About 90 percent of the prescriptions filled during the first year of the program bore the yellow sticker, the agency said.

However, FDA said that at least seven women reported that they took isotretinoin without medical supervision, and at least one woman obtained the drug at a "swap meet." Another patient obtained a prescription in January but did not take the drug until December of the same year. At least five women reported that they had saved doses of isotretinoin after stopping therapy and restarted treatment later when their acne flared up.

The advisory panel, a joint meeting of the Drug Safety and Risk Management and the Dermatologic and Ophthalmic Drug Advisory Committees, unanimously voted not to continue the current risk-management program, opting instead to adopt ideas presented last week by Roche, as a "core" to base a new program.

Roche's proposed plan includes the implementation of a required registry of patients, pharmacies, and prescribers, similar to a program used by Celgene for its thalidomide drug, Thalomid.

Under Celgene's System for Thalidomide Education and Prescribing Safety (STEPS) program, prescribers of the drug must confirm by using an interactive voice response system survey that the patient has been appropriately counseled and that there has been no fetal exposure to the drug.

Patients and pharmacists are also required to complete a separate telephone survey.

Celgene does not require that each pharmacist in a pharmacy register for the STEPS program, but allows a pharmacy to designate one pharmacist as a representative.

But panel members on Friday voted that pharmacists who dispense isotretinoin and not pharmacies should be registered for the program.

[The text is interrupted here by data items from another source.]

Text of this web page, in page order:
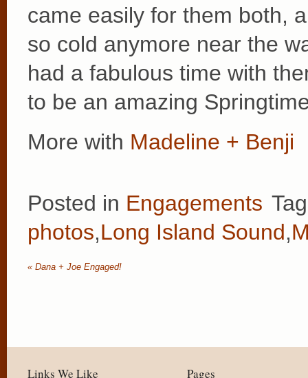
came easily for them both,
so cold anymore near the
had a fabulous time with
to be an amazing
More with Madeline + Benji
Posted in Engagements
photos,Long Island Sound,
« Dana + Joe Engaged!
Links We Like Pages
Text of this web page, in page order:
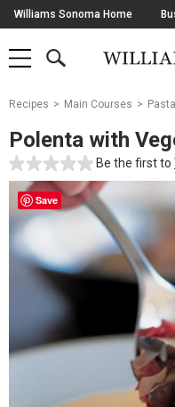
Skip
Navigation
Williams Sonoma Home
SHOP
SHOP
MAIN
OPEN
Main
Starts
Here
Recipes Main Courses
Polenta with
Be the first to
Save
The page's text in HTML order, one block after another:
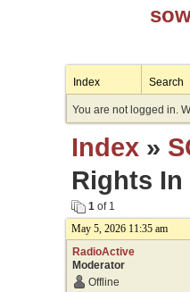
Index Search
You are not logged in.
Index»
Rights In
1of 1
May 5, 2026 11:35 am
RadioActive
Moderator
Offline
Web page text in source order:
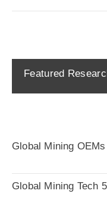
Featured
Global Mining
Global Mining Tech
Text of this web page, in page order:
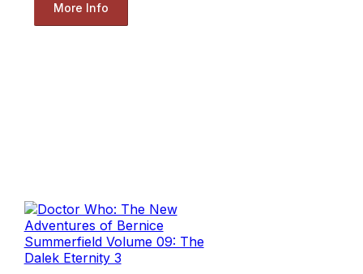
More Info
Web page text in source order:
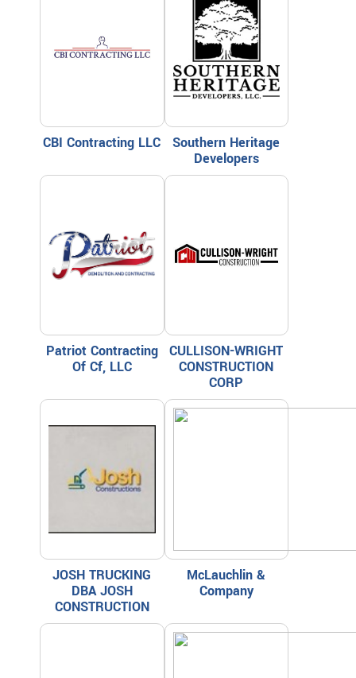
CBI Contracting LLC
Southern Heritage
Developers
Patriot Contracting
Of Cf, LLC
CULLISON-WRIGHT
CONSTRUCTION
CORP
JOSH TRUCKING
DBA JOSH
CONSTRUCTION
McLauchlin &
Company
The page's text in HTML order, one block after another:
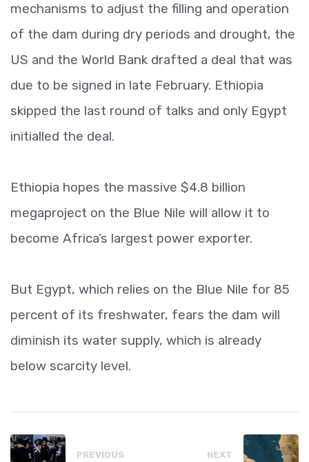
mechanisms to adjust the filling and operation
of the dam during dry periods and drought, the
US and the World Bank drafted a deal that was
due to be signed in late February. Ethiopia
skipped the last round of talks and only Egypt
initialled the deal.
Ethiopia hopes the massive $4.8 billion
megaproject on the Blue Nile will allow it to
become Africa’s largest power exporter.
But Egypt, which relies on the Blue Nile for 85
percent of its freshwater, fears the dam will
diminish its water supply, which is already
below scarcity level.
PREVIOUS NEXT
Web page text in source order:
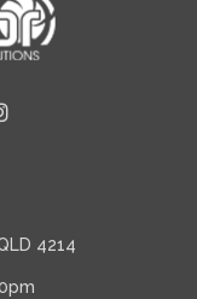
4214
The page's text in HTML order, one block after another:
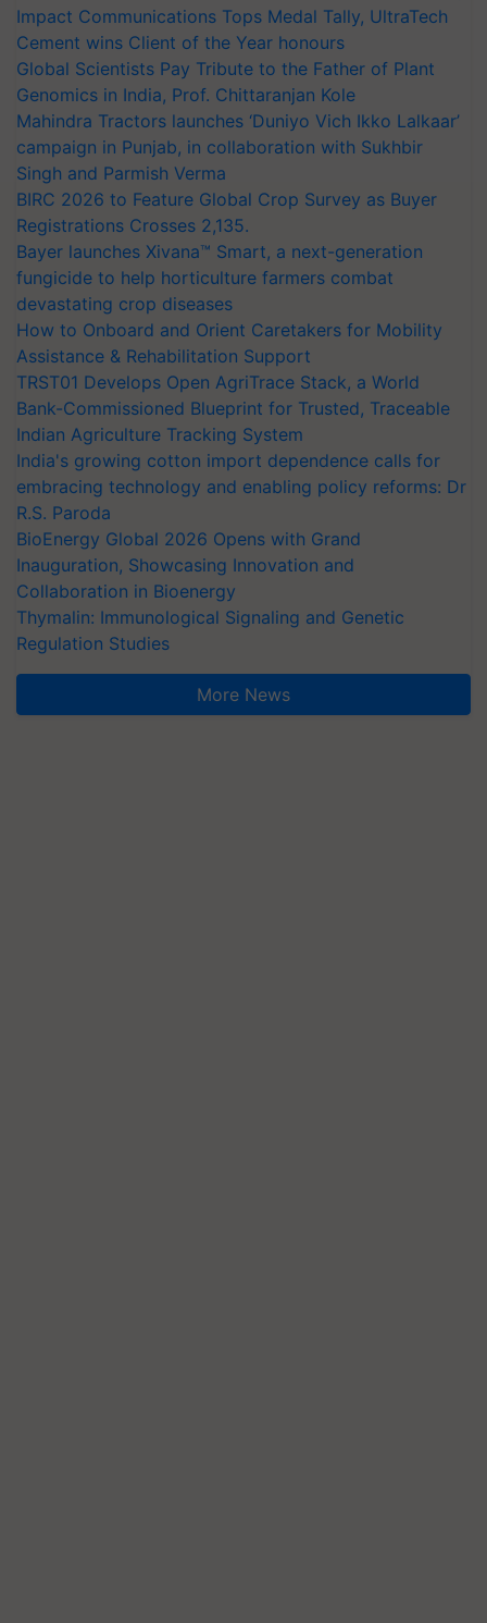
Impact Communications Tops Medal Tally, UltraTech
Cement wins Client of the Year honours
Global Scientists Pay Tribute to the Father of Plant
Genomics in India, Prof. Chittaranjan Kole
Mahindra Tractors launches ‘Duniyo Vich Ikko Lalkaar’
campaign in Punjab, in collaboration with Sukhbir
Singh and Parmish Verma
BIRC 2026 to Feature Global Crop Survey as Buyer
Registrations Crosses 2,135.
Bayer launches Xivana™ Smart, a next-generation
fungicide to help horticulture farmers combat
devastating crop diseases
How to Onboard and Orient Caretakers for Mobility
Assistance & Rehabilitation Support
TRST01 Develops Open AgriTrace Stack, a World
Bank-Commissioned Blueprint for Trusted, Traceable
Indian Agriculture Tracking System
India's growing cotton import dependence calls for
embracing technology and enabling policy reforms: Dr
R.S. Paroda
BioEnergy Global 2026 Opens with Grand
Inauguration, Showcasing Innovation and
Collaboration in Bioenergy
Thymalin: Immunological Signaling and Genetic
Regulation Studies
More News

Some panel members objected to a new risk-management plan out of fears that its complexity could potentially introduce new problems.

Under Roche's proposed plan, patients of childbearing potential are required to undergo a pregnancy test in the prescriber's office, and a second test conducted by an off-site laboratory.

Registered patients are assigned a patient identification number (PIN), which identifies the patient in all transactions.

Laboratory pregnancy test results are transmitted to the registry system. After the prescriber determines that the patient qualifies to receive the drug, the prescriber enters the qualification information into the registry system and gives the patient a prescription bearing the yellow qualification sticker.

When presented with the prescription, the pharmacist checks with the registry by submitting the PIN and dispenses the drug if the registry system confirms the authorization.

But panel members Brian Strom, professor of biostatistics, epidemiology, medicine, and pharmacology at the University of Pennsylvania at Philadelphia, and Michael R. Cohen, president of the Institute for Safe Medication Practices, said that pharmacists should not carry the burden of explaining to a patient why a prescription was not authorized.

In a 16 to 8 vote, the advisory panel suggested that isotretinoin's risk-management plan include a mandatory registry for patients, prescribers, and pharmacists.

Some physicians on the panel suggested that prescribers should be required to submit photographs of patients who are prescribed isotretinoin so that FDA could determine if the drug was prescribed inappropriately. But other experts strongly dissented declaring that requiring photos would overburden the system and would put prescribing judgments in the hands of someone other than the prescriber.

An FDA official reminded panel members that the agency does not regulate medical practice or the prescribing of medications for off-label uses.